Acute Accommodative and Convergence Insufficiency (Abstract)
Malcolm L. Mazow, M.D. Kathryn Musgrove, M.D. Sandra Finkelman, C.O.

Reading easily and comfortably is of paramount importance in the intellectual development of the child and young adult. It is a relative facility of accommodation and convergence that allows the young person to read at a close range. When these mechanisms fail, reading becomes tiring, frequently producing headaches and even diplopia.

 

Asthenopia in a school-age individual can be a significant handicap to learning. An inability to concentrate on written material creates frustration, impeding the learning process. Once the refractive error has been corrected and the symptoms persist, evaluation of the patient for mechanisms of binocular dysfunction is carried out.

 

Convergence insufficiency syndrome is defined in a variety of ways.
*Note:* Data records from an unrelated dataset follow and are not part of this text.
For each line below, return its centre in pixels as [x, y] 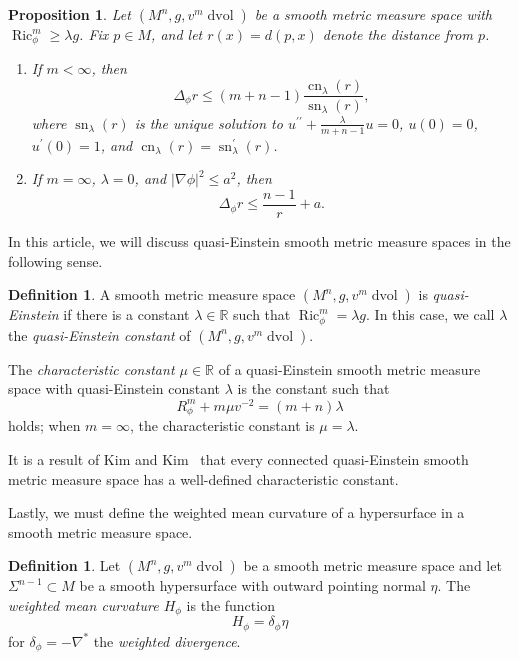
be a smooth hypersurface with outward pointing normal [252, 585]
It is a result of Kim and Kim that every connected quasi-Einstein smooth [238, 459]
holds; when [44, 425]
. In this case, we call [430, 314]
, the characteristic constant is [222, 425]
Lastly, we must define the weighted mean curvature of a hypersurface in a [236, 512]
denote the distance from [397, 34]
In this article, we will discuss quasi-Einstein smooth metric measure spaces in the [259, 241]

This abnormality includes remote near point of convergence and decreased amplitudes of convergence compared to divergence with poor recovery once fusion has been broken. These defects individually or in any combination, are enough to create symptoms.

 

Over the past four years, we treated 26 young patients with asthenopic symptoms who had a combination of profoundly decreased accommodation and convergence in the absence of any other neurologic symptoms or signs. This retrospective study looked at this group to evaluate the relationship between abnormal accommodation and the findings of convergence insufficiency.